Not sure if this gets you were you’re hoping to go, but perhaps another brick in the Yellow Brick Road, or Another Brick in the Wall (pick your pop metaphor).
Susan
Chris Lysy
This is fantastic Susan, thank you 🙂
Agree or disagree with the standard, I’m happier to see someone own it than not. I wish it was owned or sourced every time the term was used, but alas.
The origins are most certainly unclear. While I think it could plausibly be related to Harry Gold’s Standard, I don’t think people really started to use the term the way we use it now until the 80s. I think it took a little while after the actual “Gold Standard” was taken away in 71 before it saw broader use. My guess is that’s when it started, and likely in the field of medicine.
But I haven’t done enough research or found a true origin. When it comes down to it, RCTs are based on the creation of standards. Who knows, it could have started because of a simple word association.
Lance
I believe you are looking a little too narrowly at this notion that the phrase “gold standard” and RCT are uniquely related. The descriptor “a gold standard” comes from our use of the metal gold as the standard for backing the value of currency. Most of the world was on one version of another of “the Gold Standard” for centuries and it has widely come to mean the highest standard for a thing.
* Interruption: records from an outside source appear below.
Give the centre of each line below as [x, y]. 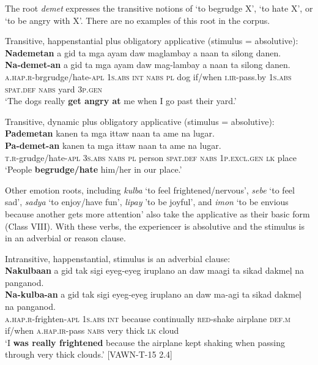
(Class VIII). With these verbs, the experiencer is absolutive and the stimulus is [155, 226]
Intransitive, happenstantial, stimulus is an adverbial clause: [118, 258]
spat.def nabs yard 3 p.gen [54, 88]
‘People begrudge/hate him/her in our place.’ [94, 169]
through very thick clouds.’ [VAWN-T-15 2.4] [89, 354]
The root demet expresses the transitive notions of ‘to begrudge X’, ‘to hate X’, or [159, 8]
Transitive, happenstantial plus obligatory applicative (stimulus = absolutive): [152, 41]
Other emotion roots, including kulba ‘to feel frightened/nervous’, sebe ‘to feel [150, 190]
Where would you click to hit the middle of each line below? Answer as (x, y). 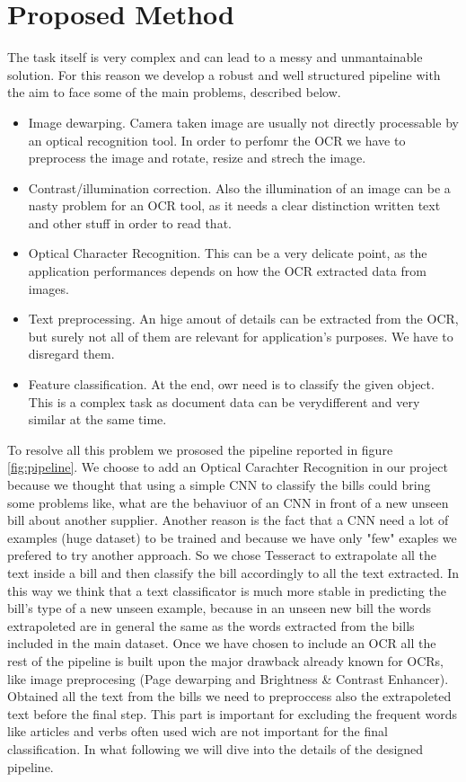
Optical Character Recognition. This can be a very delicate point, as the (228, 253)
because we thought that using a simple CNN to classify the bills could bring (219, 484)
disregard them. (71, 354)
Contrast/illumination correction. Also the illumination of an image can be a (239, 187)
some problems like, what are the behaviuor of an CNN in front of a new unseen (228, 502)
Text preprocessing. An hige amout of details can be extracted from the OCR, (243, 319)
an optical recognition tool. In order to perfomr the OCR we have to (217, 140)
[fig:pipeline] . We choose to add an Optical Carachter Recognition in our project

Enter “the gold standard for” into Google and the autofill will give you the gold standard for many things. RCT is the most rigorous form of social science design simply because it is the only design that eliminates unobservable characteristics that could influence the results of a study. There’s nothing magic about it. Tom Cook and others have shown that there are possible designs that can replicate RCT results without randomization, but they are generally more complex than randomizing. Observation is surely a powerful tool for understanding why something works or doesn’t, but not a great tool for assessing whether it works because we aren’t very good at controlling out confounders via observation. When a social intervention appears effective and we move it elsewhere, scale it up, wait 5 years, etc, they typically aren’t as effective the 2nd time. They can’t be replicated because we failed to identify characteristics in the initial program that were contributing to the success. Randomization helps enormously to solve that problem. Ignore the hype on all sides. Its just a tool.
Chris Lysy
I am intentionally looking at it narrowly. I believe the RCT is specifically tied to the Gold Standard Rhetoric. It’s a global meme and something that Tom Cook’s referred to as rhetoric. It leads to a hierarchical classification that pushes the method even when its use would be inappropriate.
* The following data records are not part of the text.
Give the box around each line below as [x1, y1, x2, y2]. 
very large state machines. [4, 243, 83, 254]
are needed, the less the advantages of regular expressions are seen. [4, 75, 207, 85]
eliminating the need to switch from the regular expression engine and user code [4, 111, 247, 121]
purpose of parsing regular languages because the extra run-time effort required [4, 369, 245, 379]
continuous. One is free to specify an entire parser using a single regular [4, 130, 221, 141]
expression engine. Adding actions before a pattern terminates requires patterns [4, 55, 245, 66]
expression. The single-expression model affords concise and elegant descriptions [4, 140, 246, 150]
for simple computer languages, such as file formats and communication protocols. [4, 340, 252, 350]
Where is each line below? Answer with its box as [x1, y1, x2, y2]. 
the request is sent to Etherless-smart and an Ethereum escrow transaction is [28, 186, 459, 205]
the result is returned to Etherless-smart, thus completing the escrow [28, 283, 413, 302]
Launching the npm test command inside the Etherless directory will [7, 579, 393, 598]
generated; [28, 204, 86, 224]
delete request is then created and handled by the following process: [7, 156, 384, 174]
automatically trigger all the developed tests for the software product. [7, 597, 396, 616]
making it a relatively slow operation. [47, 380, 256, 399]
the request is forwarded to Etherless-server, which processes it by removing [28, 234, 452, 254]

I think we make a whole bunch of assumptions when talking about the merit of RCTs as the “Gold Standard.” Here’s the thing, whenever an expert methods person looks at it they say that RCTs are really useful in certain situations. But they pretty much always say something like, they are not the only valid method and are not always the most appropriate.
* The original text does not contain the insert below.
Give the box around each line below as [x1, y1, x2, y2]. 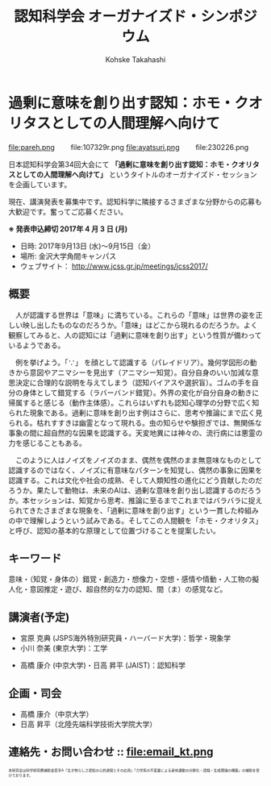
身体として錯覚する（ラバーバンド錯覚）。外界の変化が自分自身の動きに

I’m with you, it’s just a tool and it has its uses. But it’s a tool that sits on a global pedestal, put there by un-sourced rhetoric and not by any method we would support as evaluators.
meltee
Lance says “RCT is the most rigorous form of social science design simply because it is the only design that eliminates unobservable characteristics that could influence the results of a study. ” But RCT does not eliminate unobservables. Those using RCT hope that by being “random enough” in assigning a sufficient number of subjects to two or more different groups the “unobservables” will somehow be equally enough distributed among the groups so as to render any possible differential effect on outcomes caused by those unobservables to be unlikely.